The company not only glorified the 'beauty' of the thin, white models presented in its ads but deliberately hired employees that fit that mould to represent the front of house and fired or 'hid' those who strayed outside its lines.
This documentary explains the history of Abercrombie & Fitch and its inner culture very well. With a runtime of 1 hour and 28 minutes, the doccie starts by reminding viewers what made the store so intoxicating to youths and so nauseating to parents in the first place. From shuttered store windows, photos of shirtless models selling shirts and a scent as potent as a skunk to dimmed lights and excessively loud music.
The doccie then moves into the scandals behind how the business exploited homoerotic imagery to their desired heteronormative audience while packaging an "all-American look" under the definition of explicit whiteness.
It features interviews with former company executives, retail employees, models, and cultural critics and activists who helped bring the brand's troubling practices to light. Furthermore, it is informative about how disgraced former CEO Mike Jeffries perfected selling sex and popularity branded as the "all-American look" to teens.
Klayman put a clear emphasis on the non-white narrative throughout the film. Whether it's Asian Americans like Phil Yu, from Angry Asian Man, commenting on the company's racist graphic tees, or former employee Samantha Elauf who took a case to the Supreme Court regarding her wearing a hijab while on duty. An important takeaway from the way this story is structured is that these perspectives always existed but didn't have a standard outlet until social media came into play, regardless of the news coverage it did get.

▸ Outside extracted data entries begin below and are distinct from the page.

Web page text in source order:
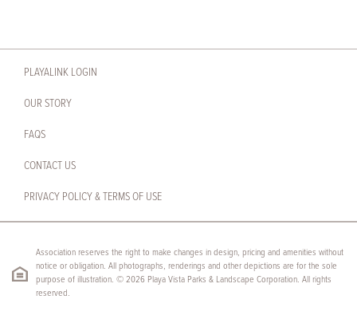
PLAYALINK LOGIN
OUR STORY
FAQS
CONTACT US
PRIVACY POLICY & TERMS OF USE
Association reserves the right to make changes in design, pricing and amenities without
notice or obligation. All photographs, renderings and other depictions are for the sole
purpose of illustration. © 2026 Playa Vista Parks & Landscape Corporation. All rights
reserved.
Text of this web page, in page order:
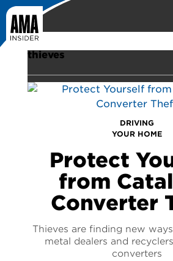
thieves
DRIVING
YOUR HOME
Protect
from
Converter
Thieves are finding new
metal dealers and
converters
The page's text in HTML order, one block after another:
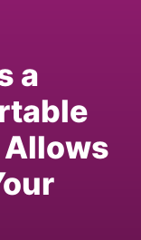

The doccie ends with ten or so minutes dedicated to what happened after Abercrombie & Fitch lost its allure. Jeffries walked away with a fat retirement package in 2014, and new CEO Fran Horowitz came on board in 2017, totally rebranding the retail store.
One thing that bothered me was the lack of elaboration on how consumer mentality changed after the late '90s. In the 21st century, youth cool is about individuality, rather than opting for whatever the 'cool kids' are wearing to the mall.
We very clearly see that between 1996 and 2004, Abercrombie & Fitch ruled the mall. But something changed in the mid-2000s, and I don't feel like the factors that converged to make the brand go stale are focussed on enough.
All that I was left with after watching the film is one question: Why did they even bother rebranding because, honestly, with Abercrombie & Fitch's checkered past, it's hard to see how it will give them the clean slate it is looking for.